Description
Topological Data Analysis: Simplicial Complex.
Description
Provides an implementation of simplicial complexes for Topological Data Analysis (TDA). The package includes functions to compute faces, boundary operators, Betti numbers, Euler characteristic, and to construct simplicial complexes. It also implements persistent homology, from building filtrations to computing persistence diagrams, with the aim of helping readers understand the core concepts of computational topology. Methods are based on standard references in persistent homology such as Zomorodian and Carlsson (2005) <doi:10.1007/s00454-004-1146-y> and Chazal and Michel (2021) <doi:10.3389/frai.2021.667963>.
README.md
Topological Data Analysis: Simplicial Complex
This package aims to provide a user-friendly TDA application. Although many TDA libraries, such as Dionysus, PHAT, and GUDHI, have been developed in Python and C++, I believe it would be valuable to implement simplicial complex functionality in R, making it compatible with the wide range of statistical methods available in R.
Goals
- This package will continue adding useful knowledge in the playground to help both me and the users understand the methods.

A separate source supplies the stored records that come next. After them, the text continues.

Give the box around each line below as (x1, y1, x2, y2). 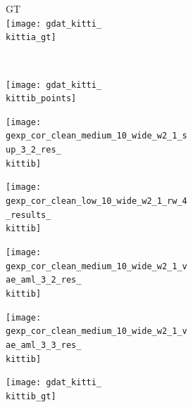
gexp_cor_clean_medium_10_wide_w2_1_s (6, 131, 187, 141)
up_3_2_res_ (6, 145, 61, 155)
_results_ (6, 209, 51, 220)
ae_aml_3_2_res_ (6, 275, 82, 285)
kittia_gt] (6, 32, 56, 43)
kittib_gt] (6, 391, 56, 401)
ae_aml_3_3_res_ (6, 340, 82, 350)
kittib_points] (6, 93, 77, 104)
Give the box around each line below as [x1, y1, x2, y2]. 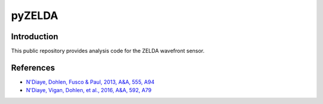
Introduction [11, 31, 59, 42]
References [11, 62, 55, 73]
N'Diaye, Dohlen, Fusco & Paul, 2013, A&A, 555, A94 [26, 78, 155, 86]
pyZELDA [11, 9, 59, 22]
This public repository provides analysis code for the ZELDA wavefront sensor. [11, 48, 205, 55]
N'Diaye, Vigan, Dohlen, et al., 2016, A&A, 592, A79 [26, 87, 152, 94]

- Since this package computes simplicial complexes, more applications are expected in future versions.
Example code
# Get its' simplices by specific epsilon
points <- matrix(c(0, 1, 1, 0, 0, 0, 1, 1), ncol = 2)
epsilon <- 1.5
vr_complex <- VietorisRipsComplex(points, epsilon)
# You can find its' topology feature by using these functions
faces(vr_complex$simplices, target_dim=1)

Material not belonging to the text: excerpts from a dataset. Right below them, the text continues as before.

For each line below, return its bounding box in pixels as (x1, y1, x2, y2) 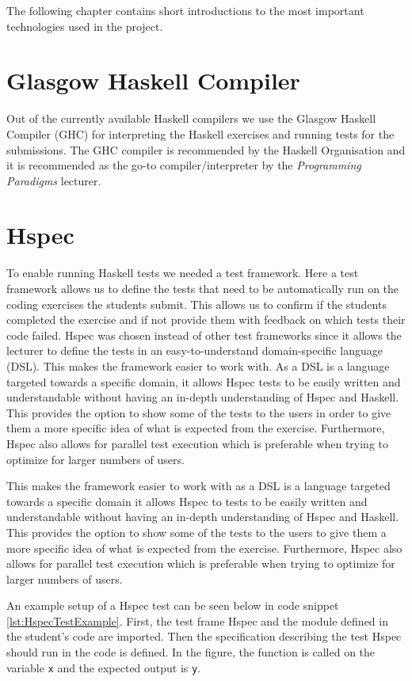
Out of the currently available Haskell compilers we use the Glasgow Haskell (6, 110, 376, 127)
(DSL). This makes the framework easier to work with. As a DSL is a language (6, 357, 390, 374)
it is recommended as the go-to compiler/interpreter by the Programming (6, 157, 361, 173)
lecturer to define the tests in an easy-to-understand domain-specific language (6, 342, 383, 359)
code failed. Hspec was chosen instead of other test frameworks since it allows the (6, 326, 402, 343)
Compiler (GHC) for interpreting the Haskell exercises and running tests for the (6, 125, 395, 142)
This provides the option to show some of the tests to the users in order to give (6, 404, 391, 420)
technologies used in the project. (6, 17, 163, 34)

boundary(vr_complex$simplices, 1)
betti_number(vr_complex$simplices, 1, tol=0.1)
euler_characteristic(simplices, tol=0.1)
abstract_simplicial_complex(simplices, 2)
# Plot the Vietoris-rips complex
plot(
vr_complex$network,
layout = points,
vertex.label = 1:nrow(points),
vertex.size = 12,
edge.arrow.mode = 0,
asp = 1
)
# Filtration, Boundary reduction, and Persistence informations
F <- build_vr_filtration(points, eps_max=1.2)
res <- boundary_info(F)
pairs <- extract_persistence_pairs(F, res$last_1, res$pivot_owner)
plot_persistence(pairs)
Playground
Try this playground to get familier with all of the concept that will be used in TDA.
Reference
- Zomorodian, A., & Carlsson, G. (2004, June). Computing persistent homology. In Proceedings of the twentieth annual symposium on Computational geometry (pp. 347-356).
- Chazal, F., & Michel, B. (2021). An introduction to topological data analysis: fundamental and practical aspects for data scientists. Frontiers in artificial intelligence, 4, 667963.